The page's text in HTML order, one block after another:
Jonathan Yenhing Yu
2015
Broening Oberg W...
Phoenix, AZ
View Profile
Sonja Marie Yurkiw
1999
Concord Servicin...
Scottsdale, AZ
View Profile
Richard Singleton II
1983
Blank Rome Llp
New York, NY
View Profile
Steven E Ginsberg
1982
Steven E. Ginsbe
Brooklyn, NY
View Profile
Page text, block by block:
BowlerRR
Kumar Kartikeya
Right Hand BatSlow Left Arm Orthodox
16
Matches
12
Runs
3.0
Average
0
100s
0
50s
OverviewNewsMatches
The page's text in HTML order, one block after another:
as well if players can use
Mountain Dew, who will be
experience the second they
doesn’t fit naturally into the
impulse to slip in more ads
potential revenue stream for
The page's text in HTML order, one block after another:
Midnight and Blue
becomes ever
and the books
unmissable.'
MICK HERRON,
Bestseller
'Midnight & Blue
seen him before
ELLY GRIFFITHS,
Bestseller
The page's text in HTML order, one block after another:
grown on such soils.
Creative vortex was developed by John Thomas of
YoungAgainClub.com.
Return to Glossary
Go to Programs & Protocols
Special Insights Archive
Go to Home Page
━━━
- _PROBLEM TO WORK ON_
Reprint exactly, and only, the lines running from the one containing "Page text, block" through the last line of the listing above.

- _WRITTEN REPLY_
Page text, block by block:
BowlerRR
Kumar Kartikeya
Right Hand BatSlow Left Arm Orthodox
16
Matches
12
Runs
3.0
Average
0
100s
0
50s
OverviewNewsMatches
The page's text in HTML order, one block after another:
as well if players can use
Mountain Dew, who will be
experience the second they
doesn’t fit naturally into the
impulse to slip in more ads
potential revenue stream for
The page's text in HTML order, one block after another:
Midnight and Blue
becomes ever
and the books
unmissable.'
MICK HERRON,
Bestseller
'Midnight & Blue
seen him before
ELLY GRIFFITHS,
Bestseller
The page's text in HTML order, one block after another:
grown on such soils.
Creative vortex was developed by John Thomas of
YoungAgainClub.com.
Return to Glossary
Go to Programs & Protocols
Special Insights Archive
Go to Home Page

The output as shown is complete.